What is your take on Global warming?
See the informal, community manifesto poll here:

[quote=“augustin”]What is your take on Global warming?
See the informal, community manifesto poll here:[/quote]

Here’s the “community poll” I care about:

Science votes for human-caused global warming in a landslide

As for the rest of humanity, I’ll quote Bertrand Russell:

[quote=“Vay”][quote=“augustin”]What is your take on Global warming?
See the informal, community manifesto poll here:[/quote]

Here’s the “community poll” I care about:

Science votes for human-caused global warming in a landslide

As for the rest of humanity, I’ll quote Bertrand Russell:

Oh no, Cook and authors who researched that 97% of the literature is pro-AGW, you know your landslide of the scientific community? Oh no, their methodology is suspect. I can’t believe it. It sounds so reasonable too – 97%. Remember, I asked you or someone how sure that someone with my views wouldn’t be included in that bunch? It looks like that can’t be vouchsafed after all.

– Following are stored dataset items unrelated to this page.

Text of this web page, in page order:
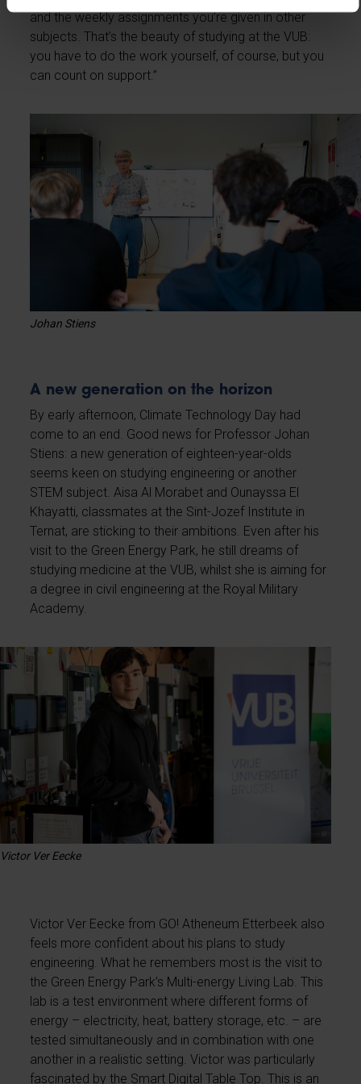
and the weekly assignments you’re given in other
subjects. That’s the beauty of studying at the VUB:
you have to do the work yourself, of course, but you
can count on support.”
A new generation on the horizon
By early afternoon, Climate Technology Day had
come to an end. Good news for Professor Johan
Stiens: a new generation of eighteen-year-olds
seems keen on studying engineering or another
STEM subject. Aisa Al Morabet and Ounayssa El
Khayatti, classmates at the Sint-Jozef Institute in
Ternat, are sticking to their ambitions. Even after his
visit to the Green Energy Park, he still dreams of
studying medicine at the VUB, whilst she is aiming for
a degree in civil engineering at the Royal Military
Academy.
Johan Stiens
Victor Ver Eecke
Victor Ver Eecke from GO! Atheneum Etterbeek also
feels more confident about his plans to study
engineering. What he remembers most is the visit to
the Green Energy Park’s Multi-energy Living Lab. This
lab is a test environment where different forms of
energy – electricity, heat, battery storage, etc. – are
tested simultaneously and in combination with one
another in a realistic setting. Victor was particularly
fascinated by the Smart Digital Table Top. This is an
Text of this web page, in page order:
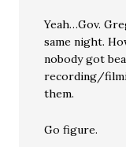
Yeah…Gov.
same night.
nobody got
recording/
them.
Go figure.
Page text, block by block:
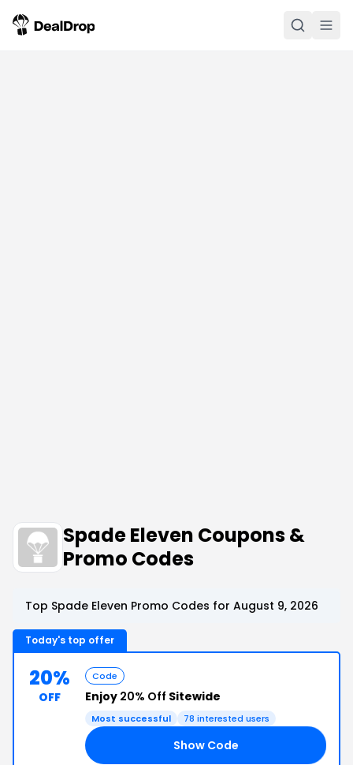
Spade Eleven Coupons &
Promo Codes
Top Spade Eleven Promo Codes for August 9, 2026
Today's top offer
20%
OFF
Code
Enjoy 20% Off Sitewide
Most successful 78 interested users
Show Code
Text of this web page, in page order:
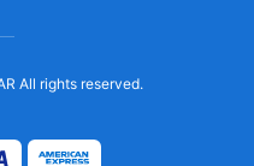
All rights reserved.
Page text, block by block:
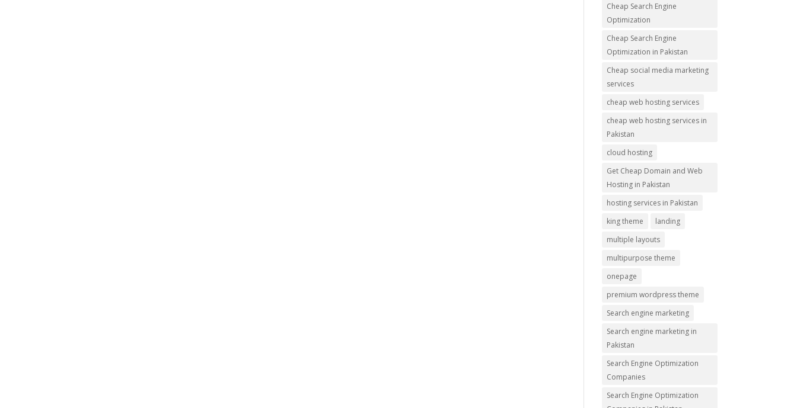
Cheap Search Engine
Optimization
Cheap Search Engine
Optimization in Pakistan
Cheap social media marketing
services
cheap web hosting services
cheap web hosting services in
Pakistan
cloud hosting
Get Cheap Domain and Web
Hosting in Pakistan
hosting services in Pakistan
king theme
landing
multiple layouts
multipurpose theme
onepage
premium wordpress theme
Search engine marketing
Search engine marketing in
Pakistan
Search Engine Optimization
Companies
Search Engine Optimization
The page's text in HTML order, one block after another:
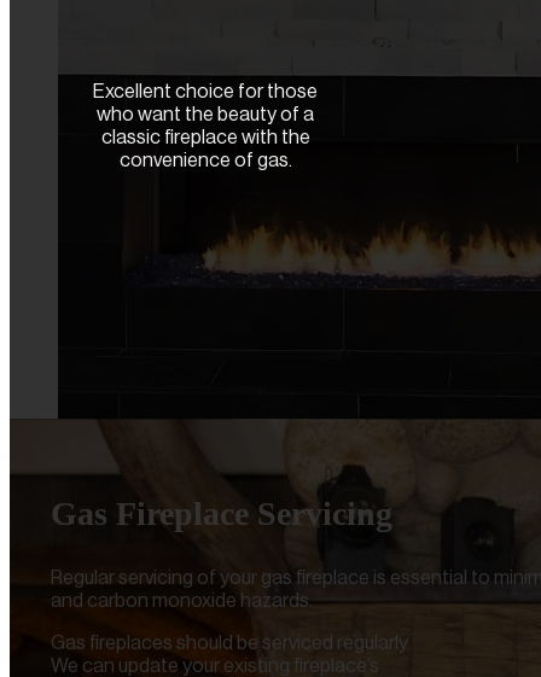
Excellent choice for those
who want the beauty of a
classic fireplace with the
convenience of gas.
Gas Fireplace Servicing
Regular servicing of your gas fireplace is essential to
and carbon monoxide hazards.
Gas fireplaces should be serviced regularly.
We can update your existing fireplace’s
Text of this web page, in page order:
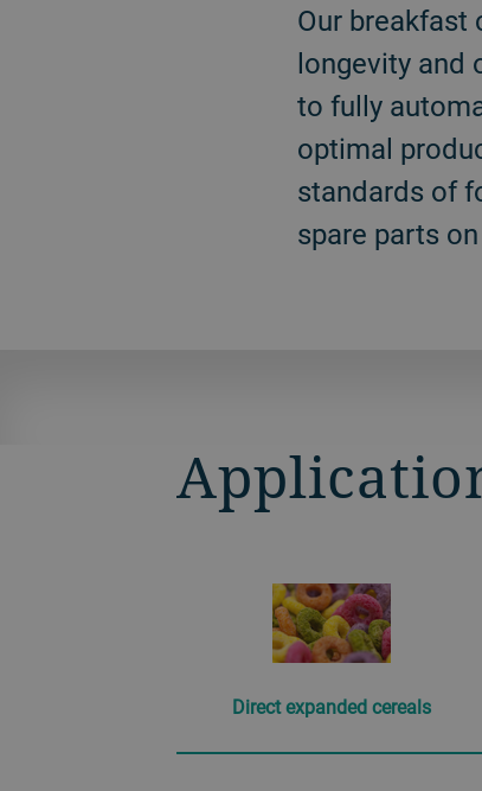
Our breakfast
longevity and
to fully
optimal
standards of
spare parts
Direct expanded cereals
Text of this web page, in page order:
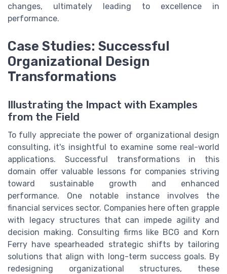
changes, ultimately leading to excellence in
performance.
Case Studies: Successful
Organizational Design
Transformations
Illustrating the Impact with Examples
from the Field
To fully appreciate the power of organizational design
consulting, it's insightful to examine some real-world
applications. Successful transformations in this
domain offer valuable lessons for companies striving
toward sustainable growth and enhanced
performance. One notable instance involves the
financial services sector. Companies here often grapple
with legacy structures that can impede agility and
decision making. Consulting firms like BCG and Korn
Ferry have spearheaded strategic shifts by tailoring
solutions that align with long-term success goals. By
redesigning organizational structures, these
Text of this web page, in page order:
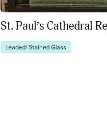
St. Paul’s Cathedral
Leaded/ Stained Glass
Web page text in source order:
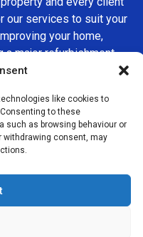
like cookies to
to these
such as browsing behaviour or
withdrawing consent, may
our services to suit your
your home,
a major refurbishment,
that stand the test
reliable building
London Group is
honest
the area.
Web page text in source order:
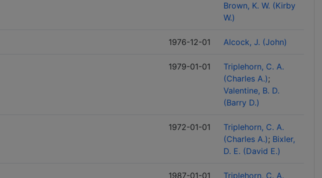
Brown, K. W. (Kirby
W.)
1976-12-01 Alcock, J. (John)
1979-01-01
Triplehorn, C. A.
(Charles A.)
Valentine, B. D.
(Barry D.)
1972-01-01
Triplehorn, C. A.
(Charles A.) Bixler,
D. E. (David E.)
1987-01-01 Triplehorn, C. A.
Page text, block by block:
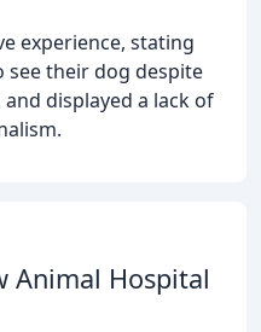
experience, stating
their dog despite
displayed a lack of
Animal Hospital
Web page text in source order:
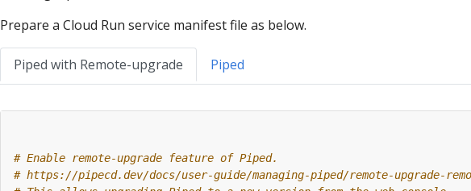
Prepare a Cloud Run service manifest file as below.
Piped with Remote-upgrade Piped
# Enable remote-upgrade feature of Piped.
# https://pipecd.dev/docs/user-guide/managing-piped/remote-upgrade-
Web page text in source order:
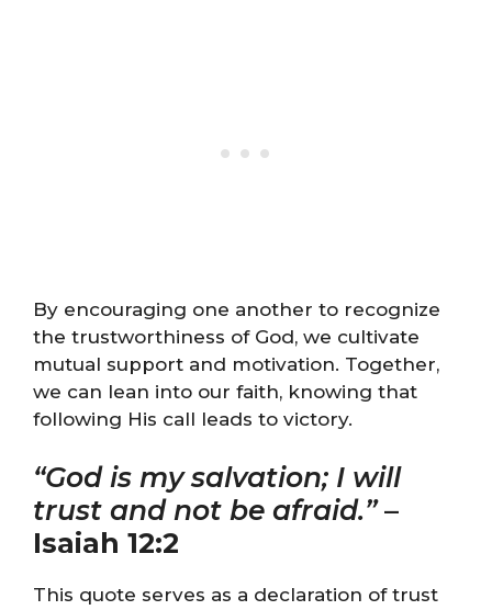
By encouraging one another to recognize
the trustworthiness of God, we cultivate
mutual support and motivation. Together,
we can lean into our faith, knowing that
following His call leads to victory.
“God is my salvation; I will
trust and not be afraid.”–
Isaiah 12:2
This quote serves as a declaration of trust
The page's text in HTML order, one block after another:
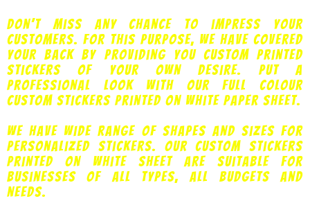
Don’t miss any chance to impress your
customers. For this purpose, we have covered
your back by providing you custom printed
stickers of your own desire. Put a
professional look with our full colour
custom stickers printed on white paper sheet.
We have wide range of shapes and sizes for
personalized stickers. Our custom stickers
printed on white sheet are suitable for
businesses of all types, all budgets and
needs.
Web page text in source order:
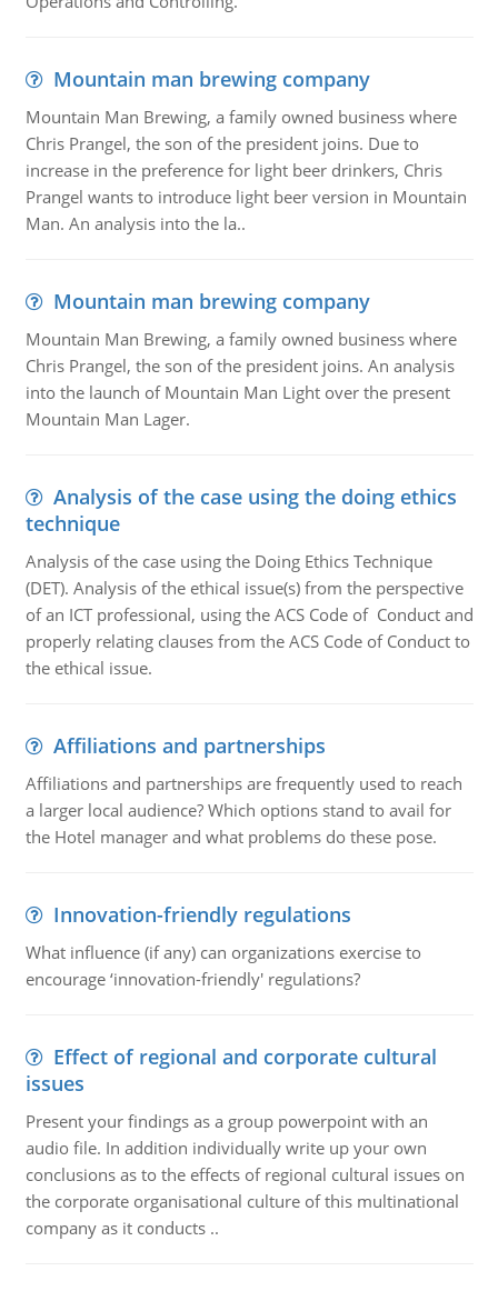
Mountain man brewing company
Mountain Man Brewing, a family owned business where
Chris Prangel, the son of the president joins. Due to
increase in the preference for light beer drinkers, Chris
Prangel wants to introduce light beer version in Mountain
Man. An analysis into the la..
Mountain man brewing company
Mountain Man Brewing, a family owned business where
Chris Prangel, the son of the president joins. An analysis
into the launch of Mountain Man Light over the present
Mountain Man Lager.
Analysis of the case using the doing ethics
technique
Analysis of the case using the Doing Ethics Technique
(DET). Analysis of the ethical issue(s) from the perspective
of an ICT professional, using the ACS Code of Conduct and
properly relating clauses from the ACS Code of Conduct to
the ethical issue.
Affiliations and partnerships
Affiliations and partnerships are frequently used to reach
a larger local audience? Which options stand to avail for
the Hotel manager and what problems do these pose.
Innovation-friendly regulations
What influence (if any) can organizations exercise to
encourage ‘innovation-friendly' regulations?
Effect of regional and corporate cultural
issues
Present your findings as a group powerpoint with an
audio file. In addition individually write up your own
conclusions as to the effects of regional cultural issues on
the corporate organisational culture of this multinational
company as it conducts ..

Methodology is extremely important for keeping science aboveboard honest and unbiased. Otherwise, science can be used to lie, cheat, deceive, and prey upon the intellectually challenged, the simple-minded, and Vay.

Here’s open letter by Richard Tol who wanted to analyze the methodoly and results, but…oh no, the author isn’t really releasing too much. These climate guys really don’t like it when people start snooping around and figuring out their little deceptive tricks.

[ul][color=#000080]Dear Professor Høj,

I was struck by a recent paper published in Environmental Research Letters with John Cook, a University of Queensland employee, as the lead author. The paper purports to estimate the degree of agreement in the literature on climate change. Consensus is not an argument, of course, but my attention was drawn to the fact that the headline conclusion had no confidence interval, that the main validity test was informal, and that the sample contained a very large number of irrelevant papers while simultaneously omitting many relevant papers.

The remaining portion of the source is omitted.